The profiling of AMR genes took place by aligning the reads using Blast (v2.9.0) against CARD database (v3.0.7) (Supplementary Table 3)51,52. Sequenced plasmids were characterized by aligning the contigs of each sample against the database of plasmid sequences (v2) (Supplementary Table 4)53. In addition, plasmid-borne virulence factors and insertion sequences were detected by aligning the reads to the Virulence Factors Database (update 01/24/2020) and ISFinder database (update 09/25/2019), respectively (Supplementary Table 5)54,55. All alignment results were saved in tabular form.

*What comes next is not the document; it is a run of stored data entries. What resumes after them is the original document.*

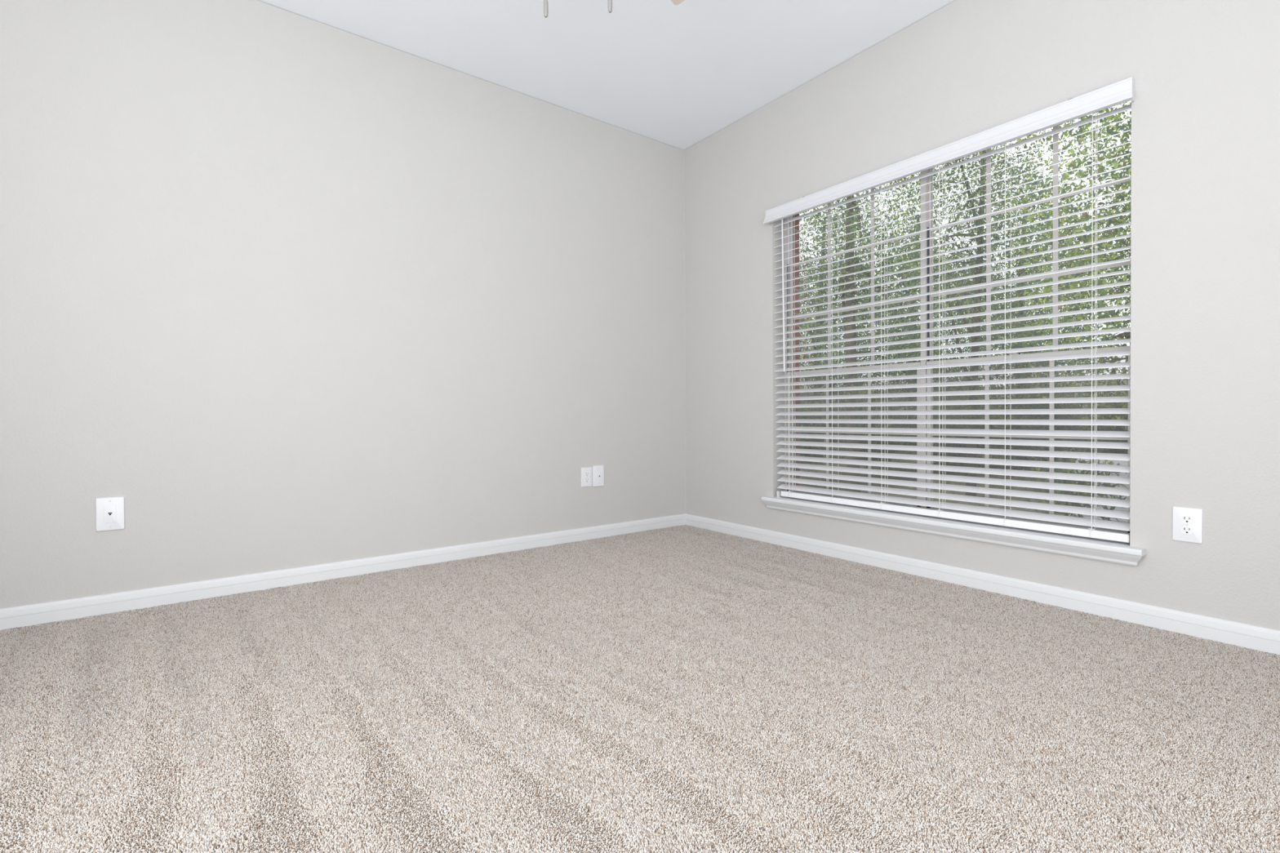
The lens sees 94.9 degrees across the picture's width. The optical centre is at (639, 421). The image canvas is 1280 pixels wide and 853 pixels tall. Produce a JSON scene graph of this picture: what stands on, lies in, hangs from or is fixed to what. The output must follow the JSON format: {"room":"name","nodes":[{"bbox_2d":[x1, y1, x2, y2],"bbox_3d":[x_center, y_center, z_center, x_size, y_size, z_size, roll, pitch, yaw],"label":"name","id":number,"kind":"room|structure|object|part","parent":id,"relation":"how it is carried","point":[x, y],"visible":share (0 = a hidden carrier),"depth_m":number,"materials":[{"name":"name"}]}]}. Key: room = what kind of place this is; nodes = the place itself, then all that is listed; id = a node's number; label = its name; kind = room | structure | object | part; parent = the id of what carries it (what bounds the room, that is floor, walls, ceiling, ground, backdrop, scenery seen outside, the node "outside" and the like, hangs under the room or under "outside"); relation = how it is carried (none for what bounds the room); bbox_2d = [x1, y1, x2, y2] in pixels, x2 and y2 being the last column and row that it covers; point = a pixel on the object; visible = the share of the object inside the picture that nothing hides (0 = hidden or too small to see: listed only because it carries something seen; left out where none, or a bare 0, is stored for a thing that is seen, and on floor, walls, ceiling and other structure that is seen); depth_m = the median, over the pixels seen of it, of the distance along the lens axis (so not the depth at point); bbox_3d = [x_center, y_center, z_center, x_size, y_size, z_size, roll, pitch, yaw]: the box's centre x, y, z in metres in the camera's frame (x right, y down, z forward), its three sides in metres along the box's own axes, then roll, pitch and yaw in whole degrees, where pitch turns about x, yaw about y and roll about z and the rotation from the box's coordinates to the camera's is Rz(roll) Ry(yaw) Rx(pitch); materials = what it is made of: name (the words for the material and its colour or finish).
{"room":"empty bedroom","nodes":[
{"label":"empty bedroom","id":0,"kind":"room"},
{"bbox_2d":[0,0,684,608],"bbox_3d":[-1.203,-0.454,2.809,4.105,2.588,0.140,-1,1,-37],"label":"wall","id":1,"kind":"structure","parent":0,"point":[290,290],"depth_m":2.52,"materials":[{"name":"beige paint"}]},
{"bbox_2d":[95,496,124,531],"bbox_3d":[-1.949,0.341,2.162,0.079,0.121,0.009,-1,1,-37],"label":"jack plate","id":2,"kind":"object","parent":1,"relation":"attached to","point":[110,511],"visible":1,"depth_m":2.16,"materials":[{"name":"white plastic"}]},
{"bbox_2d":[0,513,685,630],"bbox_3d":[-1.197,0.664,2.725,3.750,0.078,0.012,-1,1,-37],"label":"baseboard","id":3,"kind":"structure","parent":1,"relation":"attached to","point":[33,615],"depth_m":2.50,"materials":[{"name":"white paint"}]},
{"bbox_2d":[581,466,591,487],"bbox_3d":[-0.307,0.322,3.393,0.070,0.111,0.007,-1,1,-37],"label":"wall outlet","id":4,"kind":"object","parent":1,"relation":"attached to","point":[586,473],"visible":1,"depth_m":3.39,"materials":[{"name":"white plastic"}]},
{"bbox_2d":[584,477,589,482],"bbox_3d":[-0.306,0.339,3.391,0.031,0.027,0.002,-1,1,-37],"label":"receptacle","id":5,"kind":"object","parent":4,"relation":"attached to","point":[586,479],"depth_m":3.39,"materials":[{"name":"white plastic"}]},
{"bbox_2d":[592,465,604,486],"bbox_3d":[-0.241,0.319,3.438,0.075,0.123,0.015,-1,1,-37],"label":"cable jack plate","id":6,"kind":"object","parent":1,"relation":"attached to","point":[597,470],"visible":1,"depth_m":3.44,"materials":[{"name":"white plastic"}]},
{"bbox_2d":[683,149,685,513],"bbox_3d":[0.292,-0.582,3.841,0.006,2.374,0.006,-1,1,-37],"label":"trim","id":7,"kind":"structure","parent":1,"relation":"attached to","point":[683,149],"depth_m":3.84,"materials":[{"name":"beige paint"}]},
{"bbox_2d":[257,0,955,150],"bbox_3d":[0.101,-1.818,1.379,4.505,0.150,3.940,-1,1,-37],"label":"ceiling","id":8,"kind":"structure","parent":0,"point":[663,71],"depth_m":2.72,"materials":[{"name":"white paint"}]},
{"bbox_2d":[543,0,684,17],"bbox_3d":[-0.181,-1.371,1.471,1.201,0.743,1.159,-1,1,-37],"label":"ceiling fan","id":9,"kind":"object","parent":8,"relation":"hanging from","point":[545,2],"visible":1,"depth_m":1.45,"materials":[{"name":"white metal"}]},
{"bbox_3d":[0.056,-1.424,1.776,0.130,0.033,0.444,0,1,33],"label":"blade","id":10,"kind":"part","parent":9,"relation":"part of","materials":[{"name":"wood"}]},
{"bbox_2d":[0,530,1279,852],"bbox_3d":[-0.102,0.780,1.167,3.870,0.141,3.820,-1,1,-37],"label":"floor","id":11,"kind":"structure","parent":0,"point":[830,817],"depth_m":1.09,"materials":[{"name":"beige carpet"}]},
{"bbox_2d":[0,524,1279,852],"bbox_3d":[-0.137,0.703,1.546,3.442,0.009,3.144,-1,1,-37],"label":"carpet","id":12,"kind":"object","parent":11,"relation":"on","point":[103,677],"visible":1,"depth_m":1.39,"materials":[{"name":"beige carpet"}]},
{"bbox_2d":[793,213,799,485],"bbox_3d":[1.595,-0.092,2.434,0.085,3.340,3.820,-1,1,-37],"label":"wall","id":13,"kind":"structure","parent":0,"point":[797,221],"depth_m":3.38,"materials":[{"name":"grey paint"}]},
{"bbox_2d":[684,0,1279,631],"bbox_3d":[1.499,-0.464,2.360,0.150,2.588,3.820,-1,1,-37],"label":"wall","id":14,"kind":"structure","parent":0,"point":[1205,206],"depth_m":2.00,"materials":[{"name":"beige paint"}]},
{"bbox_2d":[761,99,1146,566],"bbox_3d":[1.250,-0.342,2.664,0.215,1.660,1.648,-1,1,-37],"label":"window","id":15,"kind":"structure","parent":14,"relation":"in","point":[1099,549],"depth_m":2.56,"materials":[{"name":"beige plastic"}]},
{"bbox_3d":[1.083,-0.710,3.018,0.022,0.914,0.770,-1,1,-37],"label":"sash","id":16,"kind":"part","parent":15,"relation":"part of","materials":[{"name":"beige plastic"}]},
{"bbox_3d":[1.066,0.060,3.010,0.026,0.669,0.766,-1,1,-37],"label":"sash","id":17,"kind":"part","parent":15,"relation":"part of","materials":[{"name":"beige plastic"}]},
{"bbox_3d":[1.310,-0.373,2.709,0.067,1.600,1.564,-1,1,-37],"label":"frame","id":18,"kind":"part","parent":15,"relation":"part of","materials":[{"name":"beige plastic"}]},
{"bbox_3d":[1.552,-0.714,2.392,0.006,0.890,0.728,-1,1,-37],"label":"glass pane","id":19,"kind":"part","parent":15,"relation":"part of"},
{"bbox_2d":[763,76,1134,542],"bbox_3d":[1.205,-0.373,2.637,0.106,1.592,1.602,-1,1,-37],"label":"blind","id":20,"kind":"object","parent":15,"relation":"attached to","point":[1123,91],"visible":0.94,"depth_m":2.44,"materials":[{"name":"white paint"}]},
{"bbox_3d":[0.811,-0.366,3.178,0.024,1.498,0.016,0,1,17],"label":"lift cord","id":21,"kind":"part","parent":20,"relation":"part of","materials":[{"name":"white fabric"}]},
{"bbox_3d":[0.822,-0.353,3.187,0.053,1.524,0.010,-1,1,-37],"label":"ladder cord","id":22,"kind":"part","parent":20,"relation":"part of","materials":[{"name":"white fabric"}]},
{"bbox_3d":[0.984,-0.352,2.970,0.053,1.524,0.009,-1,1,-37],"label":"ladder cord","id":23,"kind":"part","parent":20,"relation":"part of","materials":[{"name":"white fabric"}]},
{"bbox_3d":[1.133,-0.363,2.747,0.024,1.498,0.016,0,1,17],"label":"lift cord","id":24,"kind":"part","parent":20,"relation":"part of","materials":[{"name":"white fabric"}]},
{"bbox_3d":[1.145,-0.350,2.757,0.053,1.524,0.009,-1,1,-37],"label":"ladder cord","id":25,"kind":"part","parent":20,"relation":"part of","materials":[{"name":"white fabric"}]},
{"bbox_3d":[1.294,-0.362,2.533,0.024,1.498,0.016,0,1,17],"label":"lift cord","id":26,"kind":"part","parent":20,"relation":"part of","materials":[{"name":"white fabric"}]},
{"bbox_3d":[1.305,-0.349,2.542,0.053,1.524,0.009,-1,1,-37],"label":"ladder cord","id":27,"kind":"part","parent":20,"relation":"part of","materials":[{"name":"white fabric"}]},
{"bbox_3d":[1.244,0.401,2.640,0.044,0.028,1.511,-1,1,-37],"label":"rail","id":28,"kind":"part","parent":20,"relation":"part of","materials":[{"name":"white plastic"}]},
{"bbox_3d":[1.460,-0.348,2.336,0.053,1.524,0.009,-1,1,-37],"label":"ladder cord","id":29,"kind":"part","parent":20,"relation":"part of","materials":[{"name":"white fabric"}]},
{"bbox_3d":[1.618,-0.359,2.101,0.024,1.498,0.016,0,1,17],"label":"lift cord","id":30,"kind":"part","parent":20,"relation":"part of","materials":[{"name":"white fabric"}]},
{"bbox_3d":[1.629,-0.346,2.110,0.053,1.524,0.009,-1,1,-37],"label":"ladder cord","id":31,"kind":"part","parent":20,"relation":"part of","materials":[{"name":"white fabric"}]},
{"bbox_3d":[1.535,0.064,2.384,0.026,0.669,0.742,-1,1,-37],"label":"sash","id":32,"kind":"part","parent":15,"relation":"part of","materials":[{"name":"beige plastic"}]},
{"bbox_3d":[1.552,-0.706,2.392,0.022,0.914,0.746,-1,1,-37],"label":"sash","id":33,"kind":"part","parent":15,"relation":"part of","materials":[{"name":"beige plastic"}]},
{"bbox_2d":[685,513,1279,655],"bbox_3d":[1.404,0.653,2.371,0.012,0.078,3.700,-1,1,-37],"label":"baseboard","id":34,"kind":"structure","parent":14,"relation":"attached to","point":[1223,631],"depth_m":2.23,"materials":[{"name":"white paint"}]},
{"bbox_2d":[1172,506,1202,543],"bbox_3d":[1.762,0.334,1.892,0.007,0.110,0.072,-1,1,-37],"label":"wall outlet","id":35,"kind":"object","parent":14,"relation":"attached to","point":[1187,522],"visible":1,"depth_m":1.89,"materials":[{"name":"white plastic"}]},
{"bbox_2d":[1180,525,1193,534],"bbox_3d":[1.760,0.351,1.891,0.002,0.027,0.031,-1,1,-37],"label":"receptacle","id":36,"kind":"object","parent":35,"relation":"attached to","point":[1184,530],"depth_m":1.89,"materials":[{"name":"white plastic"}]},
{"bbox_2d":[1180,515,1193,524],"bbox_3d":[1.760,0.316,1.890,0.002,0.027,0.031,-1,1,-37],"label":"receptacle","id":37,"kind":"object","parent":35,"relation":"attached to","point":[1184,519],"depth_m":1.89,"materials":[{"name":"white plastic"}]},
{"label":"outside","id":38,"kind":"structure","parent":0,"visible":0},
{"bbox_2d":[800,379,1128,515],"bbox_3d":[8.303,-0.060,13.599,24.000,2.894,34.000,-1,1,-37],"label":"ground","id":39,"kind":"structure","parent":38,"point":[899,460],"depth_m":12.09,"materials":[{"name":"green plant"}]},
{"bbox_2d":[800,386,865,480],"bbox_3d":[3.337,0.281,12.156,2.432,2.285,2.090,0,1,36],"label":"shrub","id":40,"kind":"object","parent":39,"relation":"on","point":[802,409],"visible":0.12,"depth_m":11.79,"materials":[{"name":"green plant"}]},
{"bbox_2d":[799,221,893,463],"bbox_3d":[4.630,-1.935,14.912,3.547,6.264,3.547,-1,1,-37],"label":"broadleaf tree","id":41,"kind":"object","parent":39,"relation":"on","point":[820,346],"visible":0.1,"depth_m":14.52,"materials":[{"name":"green plant"}]},
{"bbox_2d":[817,381,916,479],"bbox_3d":[4.853,0.187,12.513,2.052,2.267,2.161,0,1,32],"label":"shrub","id":42,"kind":"object","parent":39,"relation":"on","point":[873,408],"visible":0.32,"depth_m":12.15,"materials":[{"name":"green plant"}]},
{"bbox_2d":[799,164,968,492],"bbox_3d":[3.237,-1.673,8.685,2.969,6.246,3.053,-1,1,-19],"label":"broadleaf tree","id":43,"kind":"object","parent":39,"relation":"on","point":[849,212],"visible":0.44,"depth_m":8.56,"materials":[{"name":"green plant"}]},
{"bbox_2d":[844,217,991,452],"bbox_3d":[7.132,-2.058,15.248,3.476,6.454,3.559,0,1,-14],"label":"broadleaf tree","id":44,"kind":"object","parent":39,"relation":"on","point":[917,238],"visible":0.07,"depth_m":14.94,"materials":[{"name":"green plant"}]},
{"bbox_2d":[886,381,1017,475],"bbox_3d":[6.416,0.269,12.215,1.981,2.191,2.308,0,1,5],"label":"shrub","id":45,"kind":"object","parent":39,"relation":"on","point":[935,426],"visible":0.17,"depth_m":11.94,"materials":[{"name":"green plant"}]},
{"bbox_2d":[862,120,1124,496],"bbox_3d":[5.548,-2.166,9.693,3.403,6.905,3.534,0,1,-7],"label":"broadleaf tree","id":46,"kind":"object","parent":39,"relation":"on","point":[981,190],"visible":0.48,"depth_m":9.42,"materials":[{"name":"green plant"}]},
{"bbox_2d":[933,208,1120,458],"bbox_3d":[8.576,-1.881,13.053,3.523,6.179,3.589,0,1,-10],"label":"broadleaf tree","id":47,"kind":"object","parent":39,"relation":"on","point":[1017,385],"visible":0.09,"depth_m":12.78,"materials":[{"name":"green plant"}]},
{"bbox_2d":[976,382,1094,471],"bbox_3d":[7.438,0.198,11.090,2.163,2.001,2.215,0,1,-7],"label":"shrub","id":48,"kind":"object","parent":39,"relation":"on","point":[1038,406],"visible":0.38,"depth_m":10.83,"materials":[{"name":"green plant"}]},
{"bbox_2d":[994,381,1127,521],"bbox_3d":[4.933,0.471,6.601,1.557,2.030,1.245,0,1,26],"label":"shrub","id":49,"kind":"object","parent":39,"relation":"on","point":[1037,468],"visible":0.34,"depth_m":6.57,"materials":[{"name":"green plant"}]},
{"bbox_2d":[991,102,1131,430],"bbox_3d":[5.270,-1.484,6.132,2.736,5.793,2.796,-1,1,-24],"label":"broadleaf tree","id":50,"kind":"object","parent":39,"relation":"on","point":[1116,232],"visible":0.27,"depth_m":6.17,"materials":[{"name":"green plant"}]},
{"bbox_2d":[1064,368,1128,453],"bbox_3d":[8.042,0.143,9.387,2.138,2.283,2.048,0,1,-14],"label":"shrub","id":51,"kind":"object","parent":39,"relation":"on","point":[1100,428],"visible":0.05,"depth_m":9.54,"materials":[{"name":"green plant"}]},
{"bbox_2d":[1068,453,1127,522],"bbox_3d":[6.551,0.955,8.193,0.960,1.000,0.960,0,1,36],"label":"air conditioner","id":52,"kind":"object","parent":39,"relation":"on","point":[1116,462],"visible":0.02,"depth_m":7.86,"materials":[{"name":"grey metal"}]}
]}

Analysis and visualization

The results of the alignments were imported to Rstudio (version 1.2.1335) for further analysis (Fig. 1)56. Reads with less than 90% identity or 1e−4 e-value were filtered-out. The gene-coverage was defined as the percentage of covered bases in each gene. Then, gene-copy-number was calculated by dividing the number of reads aligned to each gene by its length. As a validation of our computational methods, we calculated the mean coverage of each gene in all 21 isolates. We set a cutoff coverage of 85%. Hence, only genes with sequencing reads covering over 85% of the length of the gene were included in any downstream analyses (Fig. 2). In plasmids downstream analysis, the source organism for each aligned plasmid in each sample was retrieved from NCBI Nucleotide database by using the plasmid accession number and used to generate the chord graph using circlize package (v0.4.8) (Fig. 5b)57. The other results of the analysis are visualized in heatmaps, stacked bar plots and lollipop charts using ggplot2 package (v3.2.1)58 (Figs. 35).

Conclusion

Plasmid shot-gun sequencing of MDR E. coli isolates from CCHE57357 revealed that the most predominant antimicrobial resistant mechanism was antibiotic inactivation, followed by antibiotic target replacements and antibiotic target alteration, then antibiotic efflux, but only a few carry genes that induce antibiotics target protection. In addition to the threat of nosocomial infection that involves the transfer of strains between different patients in hospitals, our results indicate a transfer of resistant genes and plasmids across different organisms. In the future, changed plasmid resistance profile can be used as an adjunctive indicator to differentiate between a prolonged BSI episode and a new one with the same organism.